**Task**.
The following entries should be restated word for word, pictures excluded.

**Data for analysis**.
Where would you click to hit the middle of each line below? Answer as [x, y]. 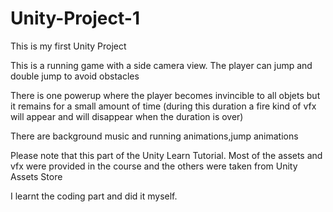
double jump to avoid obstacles [75, 76]
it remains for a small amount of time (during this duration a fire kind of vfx [163, 106]
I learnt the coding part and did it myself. [94, 196]
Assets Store [36, 176]
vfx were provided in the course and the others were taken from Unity [154, 166]
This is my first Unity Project [68, 46]
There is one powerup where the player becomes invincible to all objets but [165, 95]
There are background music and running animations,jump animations [154, 136]
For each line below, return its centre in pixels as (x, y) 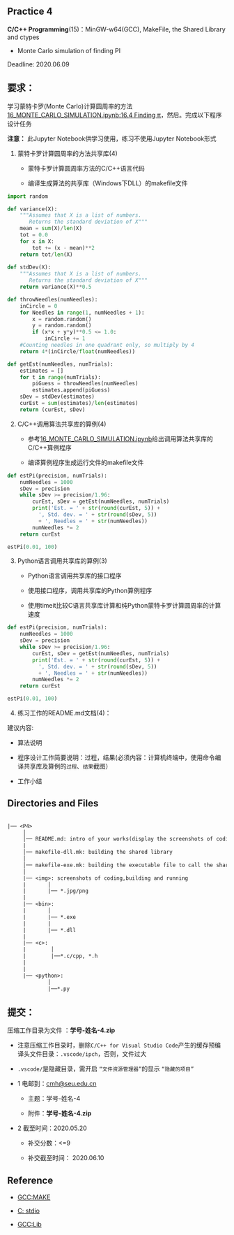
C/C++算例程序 (49, 448)
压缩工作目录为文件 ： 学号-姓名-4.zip (61, 1030)
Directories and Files (53, 804)
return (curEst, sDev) (53, 409)
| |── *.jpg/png (56, 891)
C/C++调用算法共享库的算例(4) (62, 424)
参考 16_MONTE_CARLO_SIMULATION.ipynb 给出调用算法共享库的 (120, 438)
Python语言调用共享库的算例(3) (62, 561)
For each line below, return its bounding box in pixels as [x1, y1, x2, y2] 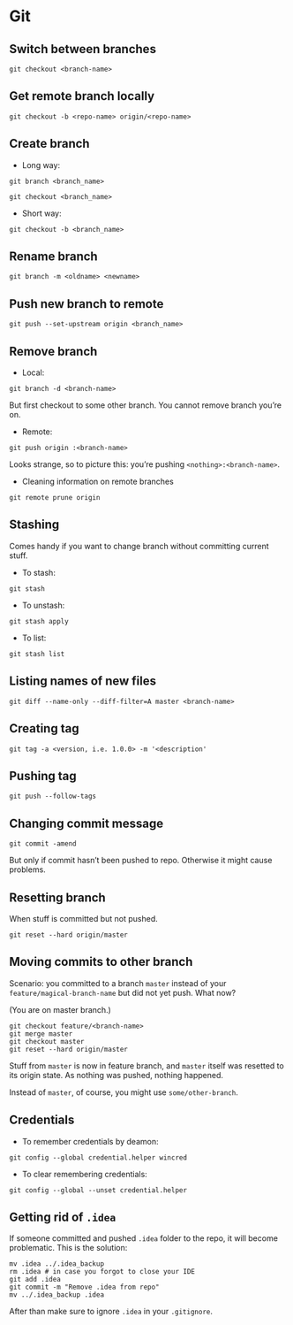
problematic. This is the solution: [9, 1243, 128, 1253]
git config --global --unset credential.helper [9, 1185, 188, 1195]
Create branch [9, 136, 90, 151]
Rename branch [9, 249, 99, 264]
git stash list [9, 649, 65, 658]
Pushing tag [9, 768, 77, 784]
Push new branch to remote [9, 296, 164, 311]
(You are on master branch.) [9, 1004, 112, 1015]
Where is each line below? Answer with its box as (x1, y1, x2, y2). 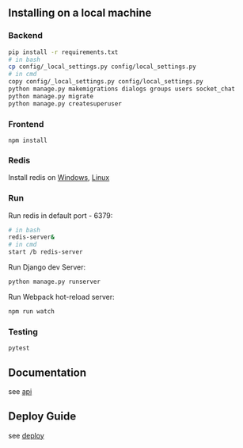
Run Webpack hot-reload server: (8, 292, 115, 301)
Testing (8, 326, 38, 337)
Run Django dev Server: (8, 262, 86, 272)
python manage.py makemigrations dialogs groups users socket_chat (8, 85, 236, 94)
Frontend (8, 118, 44, 129)
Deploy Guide (8, 410, 77, 423)
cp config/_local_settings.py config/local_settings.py (8, 63, 196, 71)
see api (8, 386, 32, 396)
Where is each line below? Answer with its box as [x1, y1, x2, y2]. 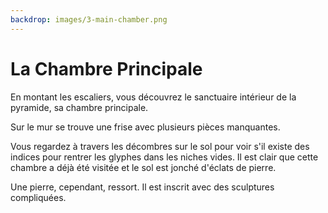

**Expected answer**.
Where would you click to hit the middle of each line below? Answer as [x, y]. 
double jump to avoid obstacles [75, 76]
it remains for a small amount of time (during this duration a fire kind of vfx [163, 106]
I learnt the coding part and did it myself. [94, 196]
Assets Store [36, 176]
vfx were provided in the course and the others were taken from Unity [154, 166]
This is my first Unity Project [68, 46]
There is one powerup where the player becomes invincible to all objets but [165, 95]
There are background music and running animations,jump animations [154, 136]
For each line below, return its centre in pixels as (x, y) 
C/C++算例程序 (49, 448)
压缩工作目录为文件 ： 学号-姓名-4.zip (61, 1030)
Directories and Files (53, 804)
return (curEst, sDev) (53, 409)
| |── *.jpg/png (56, 891)
C/C++调用算法共享库的算例(4) (62, 424)
参考 16_MONTE_CARLO_SIMULATION.ipynb 给出调用算法共享库的 (120, 438)
Python语言调用共享库的算例(3) (62, 561)
For each line below, return its bounding box in pixels as [x1, y1, x2, y2] 
problematic. This is the solution: [9, 1243, 128, 1253]
git config --global --unset credential.helper [9, 1185, 188, 1195]
Create branch [9, 136, 90, 151]
Rename branch [9, 249, 99, 264]
git stash list [9, 649, 65, 658]
Pushing tag [9, 768, 77, 784]
Push new branch to remote [9, 296, 164, 311]
(You are on master branch.) [9, 1004, 112, 1015]
Where is each line below? Answer with its box as (x1, y1, x2, y2). 
Run Webpack hot-reload server: (8, 292, 115, 301)
Testing (8, 326, 38, 337)
Run Django dev Server: (8, 262, 86, 272)
python manage.py makemigrations dialogs groups users socket_chat (8, 85, 236, 94)
Frontend (8, 118, 44, 129)
Deploy Guide (8, 410, 77, 423)
cp config/_local_settings.py config/local_settings.py (8, 63, 196, 71)
see api (8, 386, 32, 396)
Where is each line below? Answer with its box as [x1, y1, x2, y2]. 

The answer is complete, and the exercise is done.